# useing steel tubing for with sliding steel tubing runners



## joe pepper (Jan 4, 2012)

Hi guys + girls,Hrawk sent me a note after i posted my last plan for the slingshot rifle Ive been working on. Hrawk pointed out that increasing the length of the rifle would mean i would have to beef the forks and frame up,because most of the items on the forum are made of wood,i was just thinking in wood,Hrawk was right 

By increasing the length and power you also increase the strain on the frame and components.

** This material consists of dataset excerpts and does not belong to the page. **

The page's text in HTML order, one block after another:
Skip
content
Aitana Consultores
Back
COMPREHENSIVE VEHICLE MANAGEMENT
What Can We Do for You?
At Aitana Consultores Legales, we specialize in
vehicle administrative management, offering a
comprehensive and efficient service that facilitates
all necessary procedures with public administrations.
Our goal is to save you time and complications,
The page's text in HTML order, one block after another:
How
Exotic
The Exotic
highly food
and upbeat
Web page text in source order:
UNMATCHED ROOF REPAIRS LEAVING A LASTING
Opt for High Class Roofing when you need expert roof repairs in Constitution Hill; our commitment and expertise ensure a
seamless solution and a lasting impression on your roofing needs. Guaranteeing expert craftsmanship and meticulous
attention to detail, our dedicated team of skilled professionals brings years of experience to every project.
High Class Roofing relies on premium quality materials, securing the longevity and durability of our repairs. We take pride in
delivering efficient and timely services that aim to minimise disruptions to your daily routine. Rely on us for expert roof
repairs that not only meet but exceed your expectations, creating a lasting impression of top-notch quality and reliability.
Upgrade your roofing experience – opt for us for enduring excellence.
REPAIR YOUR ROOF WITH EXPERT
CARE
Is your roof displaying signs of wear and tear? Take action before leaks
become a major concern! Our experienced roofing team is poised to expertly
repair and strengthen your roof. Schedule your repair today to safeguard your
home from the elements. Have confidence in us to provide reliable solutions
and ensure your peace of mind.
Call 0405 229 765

With this in mind , I've changed the materials from all plywood to steel tubing and steel plate for the forks, with thick plywood to knit the tubes together. 

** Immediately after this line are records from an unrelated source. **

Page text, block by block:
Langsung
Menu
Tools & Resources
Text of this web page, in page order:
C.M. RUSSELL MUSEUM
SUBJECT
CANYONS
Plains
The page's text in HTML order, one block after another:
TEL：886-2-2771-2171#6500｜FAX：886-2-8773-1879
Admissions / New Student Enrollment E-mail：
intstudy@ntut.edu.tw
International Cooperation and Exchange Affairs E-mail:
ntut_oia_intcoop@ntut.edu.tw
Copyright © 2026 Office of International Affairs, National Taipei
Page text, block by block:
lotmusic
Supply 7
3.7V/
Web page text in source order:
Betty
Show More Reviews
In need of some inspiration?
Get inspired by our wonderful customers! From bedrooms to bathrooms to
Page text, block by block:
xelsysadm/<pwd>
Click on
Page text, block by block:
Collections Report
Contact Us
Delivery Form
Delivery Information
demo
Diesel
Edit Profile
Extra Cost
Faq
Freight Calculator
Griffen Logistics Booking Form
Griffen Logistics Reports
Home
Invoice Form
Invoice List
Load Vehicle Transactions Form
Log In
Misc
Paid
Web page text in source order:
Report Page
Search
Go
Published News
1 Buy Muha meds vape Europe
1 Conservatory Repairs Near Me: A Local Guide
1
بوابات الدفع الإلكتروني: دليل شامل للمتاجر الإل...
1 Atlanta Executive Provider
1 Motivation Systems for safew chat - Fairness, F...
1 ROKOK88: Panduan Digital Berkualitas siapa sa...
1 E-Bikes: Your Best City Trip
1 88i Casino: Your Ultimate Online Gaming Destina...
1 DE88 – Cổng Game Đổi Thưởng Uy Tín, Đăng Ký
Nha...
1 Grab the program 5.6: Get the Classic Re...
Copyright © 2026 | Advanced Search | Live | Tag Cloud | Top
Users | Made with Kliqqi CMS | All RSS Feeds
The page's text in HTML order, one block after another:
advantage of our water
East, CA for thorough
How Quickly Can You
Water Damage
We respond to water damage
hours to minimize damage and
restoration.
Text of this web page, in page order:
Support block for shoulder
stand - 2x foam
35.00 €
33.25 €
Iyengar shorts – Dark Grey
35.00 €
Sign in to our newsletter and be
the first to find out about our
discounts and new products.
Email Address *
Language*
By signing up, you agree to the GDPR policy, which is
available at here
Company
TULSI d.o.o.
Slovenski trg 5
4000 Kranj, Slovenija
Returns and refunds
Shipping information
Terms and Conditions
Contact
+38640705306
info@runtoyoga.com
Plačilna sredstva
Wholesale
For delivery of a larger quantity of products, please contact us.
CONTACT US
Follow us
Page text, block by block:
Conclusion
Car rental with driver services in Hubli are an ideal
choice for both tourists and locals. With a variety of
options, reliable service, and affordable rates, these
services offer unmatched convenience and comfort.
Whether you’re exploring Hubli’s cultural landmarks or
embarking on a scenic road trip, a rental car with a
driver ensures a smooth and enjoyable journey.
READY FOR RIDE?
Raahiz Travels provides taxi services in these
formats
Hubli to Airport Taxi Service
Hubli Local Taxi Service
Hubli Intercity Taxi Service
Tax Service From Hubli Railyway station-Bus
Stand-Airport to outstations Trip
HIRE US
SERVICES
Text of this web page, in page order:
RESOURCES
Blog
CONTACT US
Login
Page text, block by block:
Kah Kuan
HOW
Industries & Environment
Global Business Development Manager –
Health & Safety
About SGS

I'm not sure whether to go with 4 tubes fixed into a rectangle shape piece of plywood ,two above two, or 3 tubes fixed in a triangle shape ,with two tubes on the top and one on the bottom. You will also need an extra tube, this tube will be slightly wider in circumference,than the others, it will be used for your sliders. The steel forks will be welded to these wider tubes, then slipped onto the other tubes ,and slide freely up and down the two top tubes.

I'm thinking Hrawk's trigger mech will also have to be made strong by using bolts drilled through wood dowels. The trigger mec will be made ether to slide onto the two lower tubes, also the hand grip and tripod will be slid onto the bottom tubes. I got the idea of using tubes after seeing a woodworking lath, and noticed all the components that moved back and forth,slid on steel rods, I will insert a photo of what i saw. The drawings Ive made are still crappy, but if you've followed what I've been trying to explain, your a better man or lady than me.

Joe pepper.


----------



## Hrawk (Oct 25, 2010)

I know a lot of metal supply places in my area sell telescoping tubes in various sizes. These usually have very close tolerances with a nicely polished finish, inside and out. If you use a single round tube, be sure to add a key way to stop it twisting.


----------